Working in partnership with Norwegian sustainability leaders Fjord Maritime, who developed the hybrid technology, Cooke reduced fuel usage and generator running time.

Steve Burns, Managing Director for Fjord Maritime UK, said: “To invest and upgrade existing barges with green technology that optimise energy production, reduces fuel consumption, reduce noise pollution and reduce GHGs, is sustainability in every way. It shows that Cooke continue their sustainability commitment, improving quality, energy optimisation and environmental performance.”

In 2019, Cooke initiated a review of barge power as part of its ISO 14001 environmental management objectives to explore alternative sources of power supply to the company’s seawater sites in Orkney and Shetland.

The hybrid system was deployed at both Cooke’s Vestness and Mill Bay sites in Orkney by Inverness-based aquaculture supply company Gael Force Group.

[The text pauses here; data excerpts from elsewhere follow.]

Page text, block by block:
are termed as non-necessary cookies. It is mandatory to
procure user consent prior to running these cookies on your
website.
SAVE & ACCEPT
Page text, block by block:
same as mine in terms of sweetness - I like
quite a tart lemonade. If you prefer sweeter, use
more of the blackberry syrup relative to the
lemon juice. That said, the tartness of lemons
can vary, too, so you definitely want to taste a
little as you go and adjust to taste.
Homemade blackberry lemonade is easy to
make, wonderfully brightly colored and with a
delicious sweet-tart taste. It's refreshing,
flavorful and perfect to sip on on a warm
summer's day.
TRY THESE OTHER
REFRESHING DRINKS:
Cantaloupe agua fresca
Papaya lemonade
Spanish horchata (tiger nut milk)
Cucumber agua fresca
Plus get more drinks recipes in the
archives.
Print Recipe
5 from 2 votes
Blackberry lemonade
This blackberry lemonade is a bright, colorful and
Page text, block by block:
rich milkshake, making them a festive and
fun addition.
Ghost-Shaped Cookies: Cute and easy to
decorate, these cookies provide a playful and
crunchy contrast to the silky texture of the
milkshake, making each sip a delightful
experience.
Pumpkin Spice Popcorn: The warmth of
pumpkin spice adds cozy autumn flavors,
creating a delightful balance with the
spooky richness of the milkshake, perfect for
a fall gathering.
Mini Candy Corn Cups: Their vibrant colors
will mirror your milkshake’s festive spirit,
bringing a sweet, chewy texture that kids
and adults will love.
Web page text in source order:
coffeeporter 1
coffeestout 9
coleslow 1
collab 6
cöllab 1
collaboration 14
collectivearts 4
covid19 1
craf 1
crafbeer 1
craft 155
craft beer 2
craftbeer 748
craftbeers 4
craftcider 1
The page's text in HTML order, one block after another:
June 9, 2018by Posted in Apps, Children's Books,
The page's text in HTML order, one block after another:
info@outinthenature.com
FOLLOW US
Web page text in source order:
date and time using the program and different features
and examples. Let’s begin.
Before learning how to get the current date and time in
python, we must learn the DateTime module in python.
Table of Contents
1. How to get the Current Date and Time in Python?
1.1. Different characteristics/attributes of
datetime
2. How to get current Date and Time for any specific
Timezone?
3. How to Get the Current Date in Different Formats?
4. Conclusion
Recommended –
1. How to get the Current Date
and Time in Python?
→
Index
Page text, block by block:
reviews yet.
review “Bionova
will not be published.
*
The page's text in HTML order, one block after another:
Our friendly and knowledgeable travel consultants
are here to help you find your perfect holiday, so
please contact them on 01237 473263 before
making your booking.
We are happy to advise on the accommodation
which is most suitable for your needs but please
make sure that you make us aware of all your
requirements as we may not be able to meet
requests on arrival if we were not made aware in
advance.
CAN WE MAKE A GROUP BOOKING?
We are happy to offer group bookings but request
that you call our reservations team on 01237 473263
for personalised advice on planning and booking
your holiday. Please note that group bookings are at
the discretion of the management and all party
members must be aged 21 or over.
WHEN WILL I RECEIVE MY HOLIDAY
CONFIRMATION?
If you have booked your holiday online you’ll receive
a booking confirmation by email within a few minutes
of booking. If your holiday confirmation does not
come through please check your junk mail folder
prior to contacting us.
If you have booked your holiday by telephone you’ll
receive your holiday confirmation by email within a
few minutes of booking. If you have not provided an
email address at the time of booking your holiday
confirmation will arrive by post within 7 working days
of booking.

Jamie Young, Sales Director at Gael Force Group, commented: “Working in partnership with the team at Cooke, we are very aware of the significance of environmental sustainability to their operations and in the way in which they care for their livestock. Having the capability to retrospectively install hybrid power solutions across our range of concrete and steel feeding barges, like we have done on this occasion, goes a long way to helping fish farmers achieve their aims towards further carbon footprint reduction.”